Blockchain: A technology with social impact
Foundational technology is the most effective tool for impacting society at large and solving the challenges it is faced with. One such foundational institutional technology is blockchain, which entered the picture through the discovery of Bitcoin in 2009 and has since proliferated and emerged in many different forms. In the following blog, CV VC and Bank Frick will explain this topic in more detail.
The institutionalisation of human cooperation
The history of human society is one of cooperation through institutions. The institutionalisation of human cooperation has taken many forms – from tribes to guilds to enterprises and nation states. The latter are today’s dominant institutions, coordinating most human activity on this planet. As such, they have enabled what is considered the most advanced economy and society to date.
The natural course for these institutions has been to continuously centralise. Economics of scale, cost considerations, and the constant pursuit of efficiency have consolidated power and authority in the hands of effective yet centralised entities. And while the Internet has torn down some of the societal power structures, Internet users have gradually turned to a relatively small set of aggregating platforms, thereby reinforcing the overall centralisation tendencies. This has led to society becoming more centralised, something that is rather counterintuitive since the Internet’s main premise was decentralisation.

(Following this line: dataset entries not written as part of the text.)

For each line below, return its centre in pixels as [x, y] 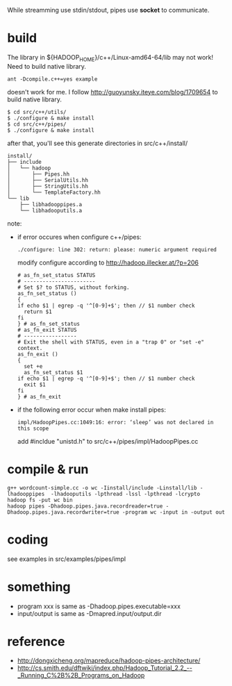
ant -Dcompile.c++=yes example [52, 79]
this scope [33, 428]
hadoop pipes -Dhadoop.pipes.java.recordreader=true [85, 506]
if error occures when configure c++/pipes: [79, 237]
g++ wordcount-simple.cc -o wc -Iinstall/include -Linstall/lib [102, 488]
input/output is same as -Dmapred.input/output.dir [89, 613]
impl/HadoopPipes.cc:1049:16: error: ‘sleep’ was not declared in [115, 422]
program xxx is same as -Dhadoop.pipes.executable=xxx [99, 606]
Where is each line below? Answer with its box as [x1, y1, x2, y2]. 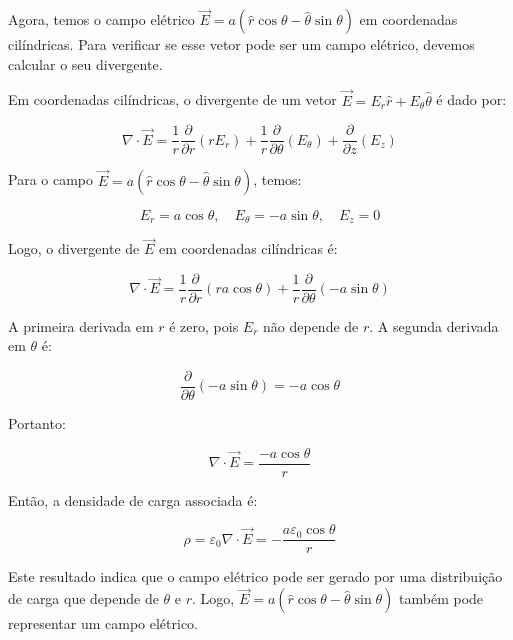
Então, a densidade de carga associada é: [8, 489, 258, 510]
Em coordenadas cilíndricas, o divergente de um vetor [8, 89, 337, 110]
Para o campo [8, 169, 94, 190]
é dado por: [436, 89, 507, 110]
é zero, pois [169, 315, 239, 336]
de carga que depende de [8, 588, 159, 609]
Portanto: [8, 413, 66, 434]
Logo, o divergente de [8, 238, 140, 259]
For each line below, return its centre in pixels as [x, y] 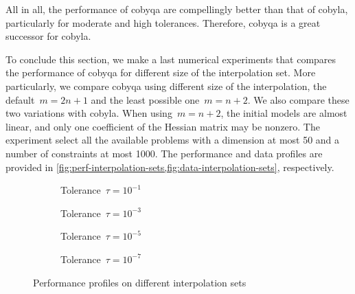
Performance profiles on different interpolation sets [140, 282]
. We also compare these [298, 99]
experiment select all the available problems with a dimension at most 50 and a [173, 140]
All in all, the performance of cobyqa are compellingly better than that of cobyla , [177, 9]
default [20, 99]
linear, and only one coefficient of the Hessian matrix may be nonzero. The [163, 126]
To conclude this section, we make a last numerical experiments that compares [171, 59]
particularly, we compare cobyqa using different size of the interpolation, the [166, 86]
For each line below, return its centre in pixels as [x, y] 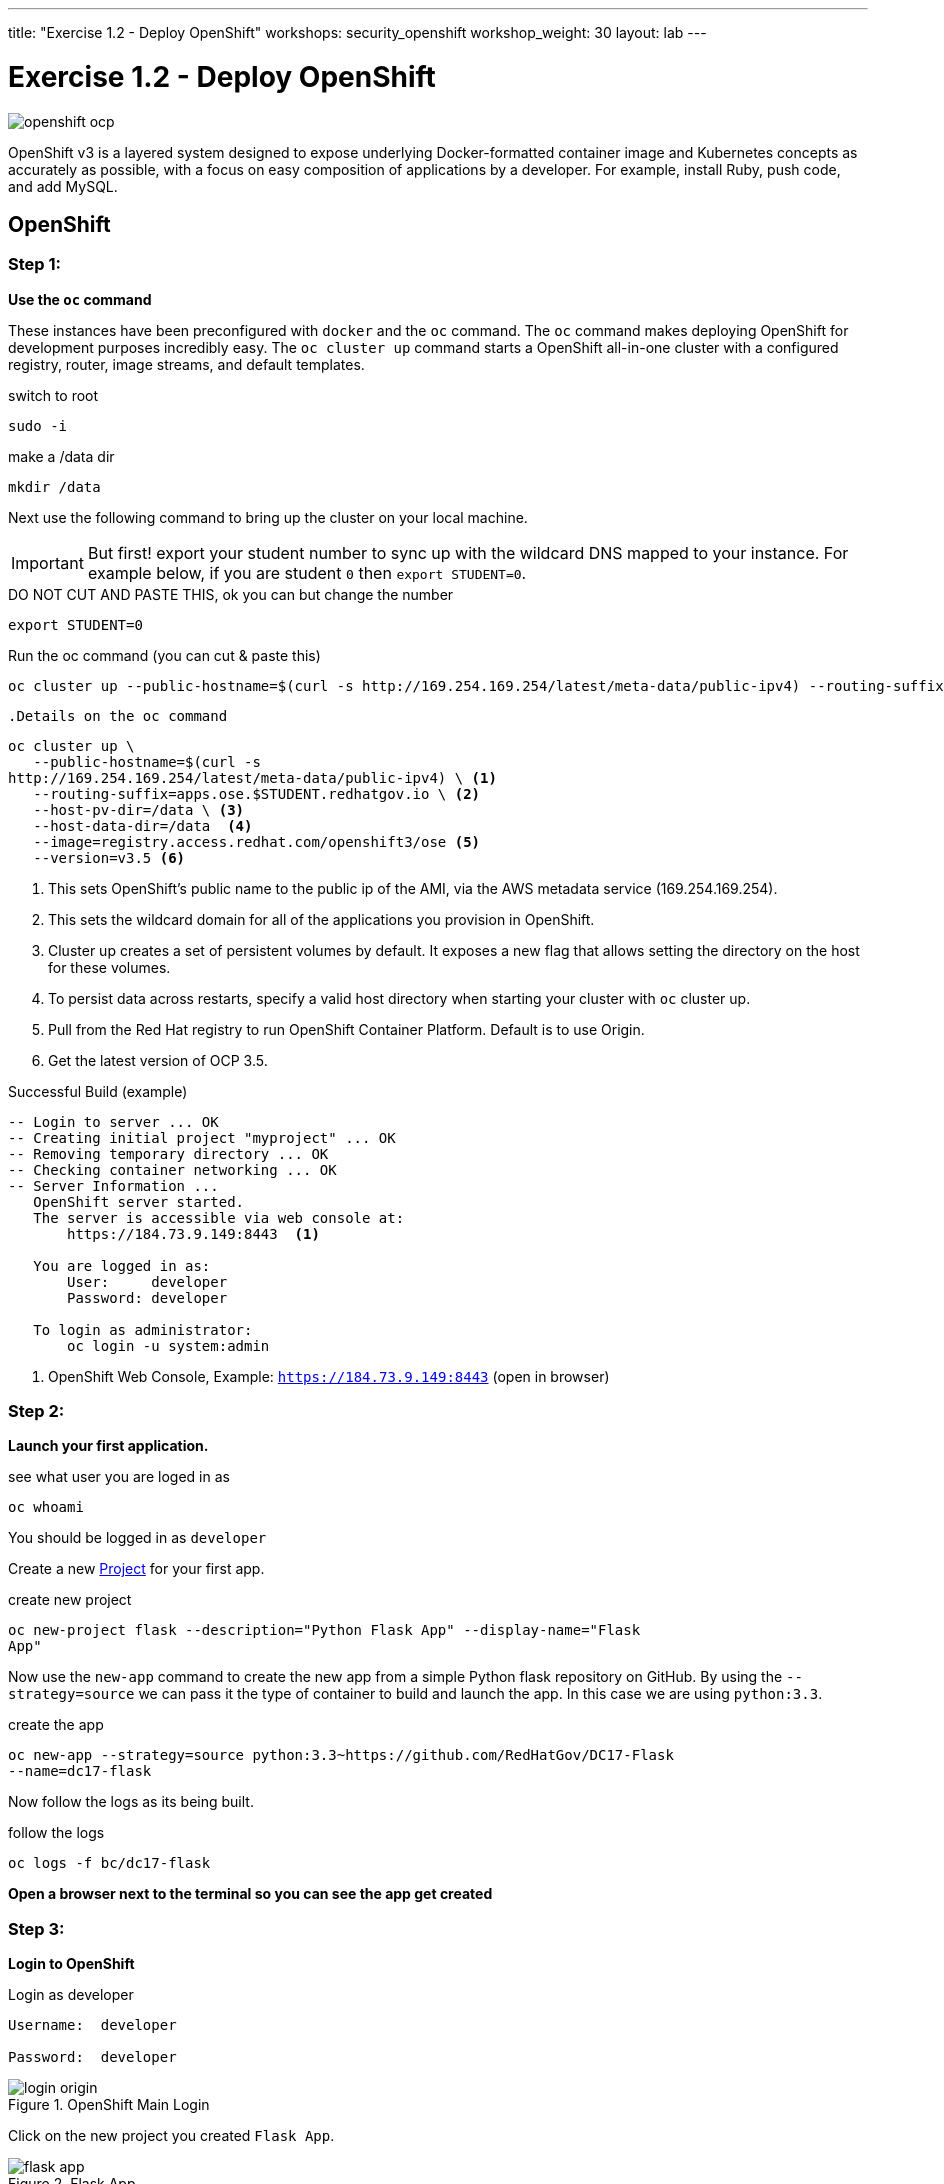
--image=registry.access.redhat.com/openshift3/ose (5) [257, 841]
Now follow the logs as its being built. [131, 1802]
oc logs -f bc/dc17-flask [109, 1863]
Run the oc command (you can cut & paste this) [164, 655]
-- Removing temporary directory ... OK [168, 1153]
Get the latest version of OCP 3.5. [158, 1060]
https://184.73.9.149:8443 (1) [193, 1233]
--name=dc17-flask [80, 1771]
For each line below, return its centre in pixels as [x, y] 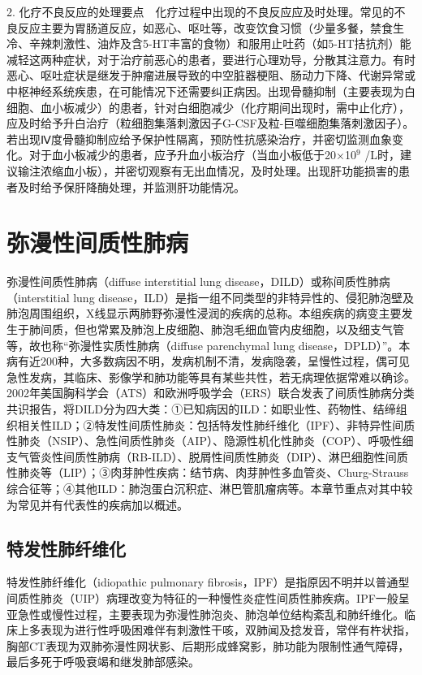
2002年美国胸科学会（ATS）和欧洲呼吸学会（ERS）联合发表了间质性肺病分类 [211, 393]
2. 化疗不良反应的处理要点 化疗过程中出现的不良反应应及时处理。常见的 [200, 11]
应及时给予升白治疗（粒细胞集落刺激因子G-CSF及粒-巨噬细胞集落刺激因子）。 [211, 123]
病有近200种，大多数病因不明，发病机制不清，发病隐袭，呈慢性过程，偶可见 [208, 361]
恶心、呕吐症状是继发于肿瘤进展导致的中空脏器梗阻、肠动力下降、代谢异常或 [211, 75]
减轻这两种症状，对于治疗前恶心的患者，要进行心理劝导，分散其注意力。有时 [211, 59]
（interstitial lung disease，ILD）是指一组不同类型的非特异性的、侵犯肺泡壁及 [210, 297]
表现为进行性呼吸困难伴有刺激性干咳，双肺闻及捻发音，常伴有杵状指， [228, 630]
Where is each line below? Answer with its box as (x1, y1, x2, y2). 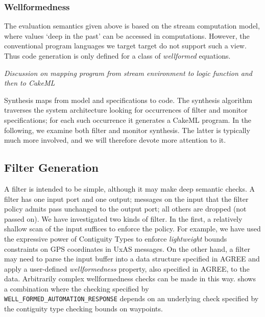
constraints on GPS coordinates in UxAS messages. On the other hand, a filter (4, 243, 250, 254)
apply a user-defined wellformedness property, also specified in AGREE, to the (4, 263, 250, 274)
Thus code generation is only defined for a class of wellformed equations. (4, 50, 231, 61)
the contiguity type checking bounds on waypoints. (4, 303, 163, 314)
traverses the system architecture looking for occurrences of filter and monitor (4, 104, 248, 115)
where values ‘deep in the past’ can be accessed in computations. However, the (4, 30, 250, 41)
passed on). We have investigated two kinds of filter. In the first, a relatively (4, 213, 243, 224)
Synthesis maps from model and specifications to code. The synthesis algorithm (4, 94, 253, 105)

As a matter of fact, today’s most important domains – speech, governance and finances – are increasingly centralised. In all of these aspects, personal data or belongings are held with a centralised party, which creates rather adverse incentives. Thus users of these centralised institutions can fall prey to manipulation, corruption, exploitation or censorship, thereby leaving individuals vulnerable to different forms of abuse or malfunction: their data can be exploited, their privacy violated, their freedom of expression depressed, their votes manipulated or their funds locked.

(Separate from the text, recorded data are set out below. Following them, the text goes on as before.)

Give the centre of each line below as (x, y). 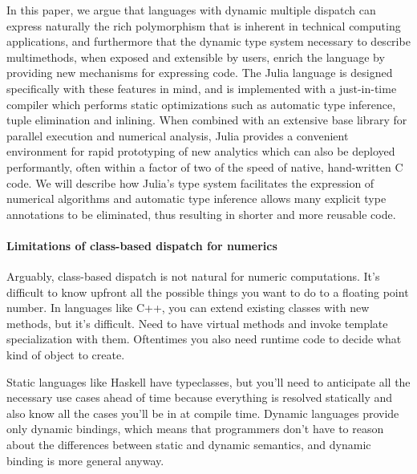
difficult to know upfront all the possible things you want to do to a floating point (208, 292)
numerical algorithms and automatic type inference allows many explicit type (196, 199)
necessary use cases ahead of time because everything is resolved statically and (200, 397)
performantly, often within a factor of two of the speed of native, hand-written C (205, 166)
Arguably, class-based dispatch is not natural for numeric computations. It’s (193, 276)
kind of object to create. (66, 355)
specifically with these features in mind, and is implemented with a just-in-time (202, 88)
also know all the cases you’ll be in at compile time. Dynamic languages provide (203, 413)
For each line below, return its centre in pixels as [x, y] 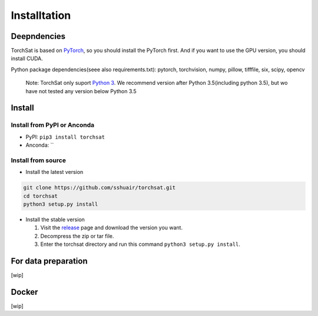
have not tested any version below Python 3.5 [81, 91]
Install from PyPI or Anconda [53, 125]
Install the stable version [55, 220]
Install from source [38, 160]
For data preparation [49, 261]
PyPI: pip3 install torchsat [65, 137]
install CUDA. [27, 58]
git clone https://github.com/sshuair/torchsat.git [100, 188]
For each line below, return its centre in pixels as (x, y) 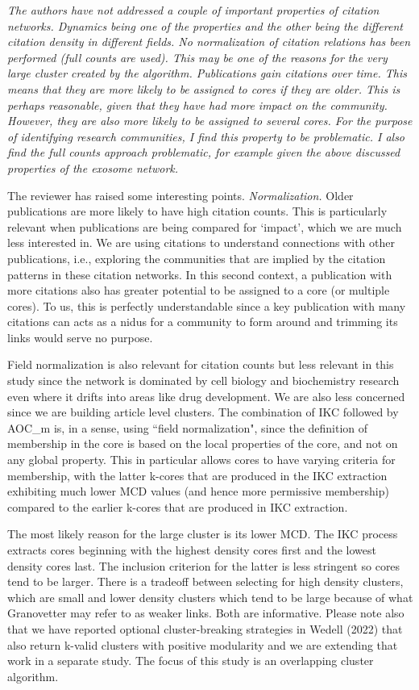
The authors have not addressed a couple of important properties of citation (193, 10)
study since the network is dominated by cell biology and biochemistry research (203, 381)
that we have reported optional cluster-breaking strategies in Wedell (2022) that (205, 628)
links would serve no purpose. (80, 337)
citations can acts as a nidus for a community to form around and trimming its (203, 322)
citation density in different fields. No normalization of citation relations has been (209, 42)
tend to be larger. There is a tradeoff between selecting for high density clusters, (205, 581)
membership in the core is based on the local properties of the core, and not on (203, 443)

Improving society is imperative
Be it the one billion people who do not have officially recognised documents to prove their identity, the millions of people who fall victim to privacy violations in financial and other data breaches, or the growing number of people who are being shadow banned, de-platformed, or restricted from expressing themselves freely, the calls for more social impact are growing ever louder.
Across the spectrum, institutions are increasingly encouraged to have a social impact with their actions. But what exactly does “having a social impact” really mean? And how can it be sustainably achieved? As it stands, more and more people consider having a social impact as a societal participant’s primary goal. In other words, everybody – be it individuals, businesses or governments – should be working towards the improvement of society by addressing pressing social challenges.

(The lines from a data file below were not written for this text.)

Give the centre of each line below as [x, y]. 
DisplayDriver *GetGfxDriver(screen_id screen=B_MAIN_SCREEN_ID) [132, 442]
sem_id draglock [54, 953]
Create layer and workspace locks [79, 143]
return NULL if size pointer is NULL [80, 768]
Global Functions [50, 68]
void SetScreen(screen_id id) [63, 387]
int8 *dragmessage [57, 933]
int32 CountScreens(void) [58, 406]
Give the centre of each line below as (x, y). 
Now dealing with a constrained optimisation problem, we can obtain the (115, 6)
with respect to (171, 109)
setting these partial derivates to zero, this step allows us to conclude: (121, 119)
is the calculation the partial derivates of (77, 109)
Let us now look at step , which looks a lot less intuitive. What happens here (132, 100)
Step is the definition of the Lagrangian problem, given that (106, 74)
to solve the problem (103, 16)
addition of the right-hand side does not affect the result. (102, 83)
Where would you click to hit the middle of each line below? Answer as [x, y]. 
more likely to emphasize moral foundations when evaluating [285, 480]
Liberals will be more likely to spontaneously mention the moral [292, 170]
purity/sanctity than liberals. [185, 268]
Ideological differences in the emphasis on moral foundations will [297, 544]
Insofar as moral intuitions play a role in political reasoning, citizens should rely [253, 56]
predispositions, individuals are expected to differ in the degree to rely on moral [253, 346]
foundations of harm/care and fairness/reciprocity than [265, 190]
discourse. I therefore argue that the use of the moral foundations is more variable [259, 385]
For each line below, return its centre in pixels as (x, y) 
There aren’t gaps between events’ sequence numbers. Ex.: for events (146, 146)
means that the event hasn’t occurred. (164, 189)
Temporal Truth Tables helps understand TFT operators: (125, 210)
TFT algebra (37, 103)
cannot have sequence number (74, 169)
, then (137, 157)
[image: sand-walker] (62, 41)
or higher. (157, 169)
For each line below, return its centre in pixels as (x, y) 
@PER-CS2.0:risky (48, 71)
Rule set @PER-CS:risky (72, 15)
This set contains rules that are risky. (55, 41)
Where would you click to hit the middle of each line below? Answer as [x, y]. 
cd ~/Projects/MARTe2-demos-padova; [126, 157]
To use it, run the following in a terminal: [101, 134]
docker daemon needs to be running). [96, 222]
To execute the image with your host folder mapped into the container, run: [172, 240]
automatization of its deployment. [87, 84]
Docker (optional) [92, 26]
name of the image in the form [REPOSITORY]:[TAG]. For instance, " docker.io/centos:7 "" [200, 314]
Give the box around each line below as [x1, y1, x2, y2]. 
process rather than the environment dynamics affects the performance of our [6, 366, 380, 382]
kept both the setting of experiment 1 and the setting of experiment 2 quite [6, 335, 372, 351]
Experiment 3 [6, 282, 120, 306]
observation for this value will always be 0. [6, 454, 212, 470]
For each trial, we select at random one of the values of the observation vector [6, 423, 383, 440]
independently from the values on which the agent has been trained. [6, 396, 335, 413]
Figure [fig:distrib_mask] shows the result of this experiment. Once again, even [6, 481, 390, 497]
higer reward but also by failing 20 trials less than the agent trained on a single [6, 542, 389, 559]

This obviously starts with identifying challenges and then raising awareness of this issue. Most importantly, having a social impact implies not only talking the talk, but also walking the walk by actively contributing to the betterment of the situation. The social impact is greatest when the social framework conditions are changed in such a sustainable way that the well-being of individuals or entire groups of people can be increased over the long term.
Why not use blockchain?
Foundational technology is the most effective tool for impacting society at large and solving the challenges it is faced with. One such foundational institutional technology is the blockchain, which entered the picture through the discovery of Bitcoin in 2009 and has since proliferated and emerged in many different forms.
First and foremost, it is so-called public blockchains that have risen to fame. Constructed as a peer-to-peer network of globally distributed computers (nodes), public blockchains allow for permissionless value transfer in a trust-minimised yet robust setting. Supplemented by the component of smart contracts – as in the case of Ethereum, for example – even the most complex kinds of information can be encoded and run as self-executing programs on a blockchain.
At their core, public blockchains have created a new trust layer that can be freely used by individuals, enterprises and governments alike. And, because of their core operating principles – such as decentralisation, transparency, self-verification, permissionlessness and accountability – public blockchains can play an essential role in furthering society’s cause of generating greater social impact.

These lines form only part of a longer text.